Your goal
With the pictures omitted, set down exactly the lines from the one that contains "Text of this" through the last line of the data.

(Stored items)
+ + + + +
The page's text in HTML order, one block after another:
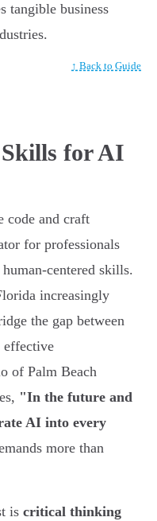
tangible business
↑ Back to Guide
for AI
code and craft
for professionals
centered skills.
increasingly
the gap between
effective
of Palm Beach
"In the future and
AI into every
more than
is critical thinking
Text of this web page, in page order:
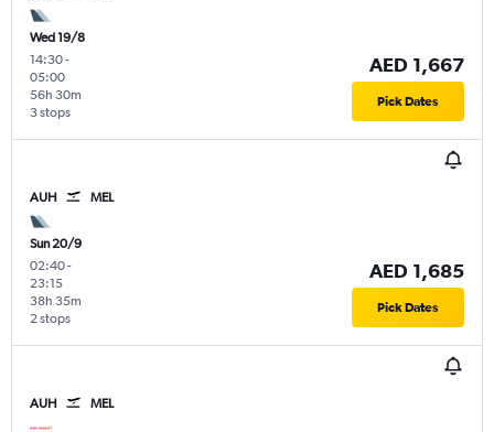
Wed 19/8
14:30-
05:00
3 stops
56h 30m
AED 1,667
Pick Dates
AUH MEL
Sun 20/9
02:40-
23:15
2 stops
38h 35m
AED 1,685
Pick Dates
AUH MEL
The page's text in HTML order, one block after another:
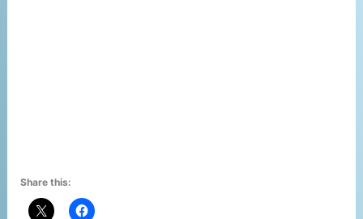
+ + + + +
Written solution
Text of this web page, in page order:
Wed 19/8
14:30-
05:00
3 stops
56h 30m
AED 1,667
Pick Dates
AUH MEL
Sun 20/9
02:40-
23:15
2 stops
38h 35m
AED 1,685
Pick Dates
AUH MEL
The page's text in HTML order, one block after another:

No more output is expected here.